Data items
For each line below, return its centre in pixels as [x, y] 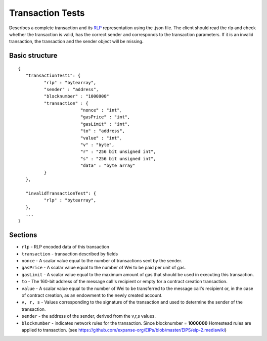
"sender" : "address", [71, 89]
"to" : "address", [103, 131]
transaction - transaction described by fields [70, 254]
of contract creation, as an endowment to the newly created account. [92, 295]
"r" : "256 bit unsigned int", [118, 152]
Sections [23, 235]
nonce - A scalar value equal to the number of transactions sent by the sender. [102, 261]
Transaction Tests [47, 13]

**Work order**.
The answer is the line with "nonce - A scalar" plus every line after it to the last line of the entries above, copied exactly and with no other lines.

**Final answer**.
nonce - A scalar value equal to the number of transactions sent by the sender. [102, 261]
Transaction Tests [47, 13]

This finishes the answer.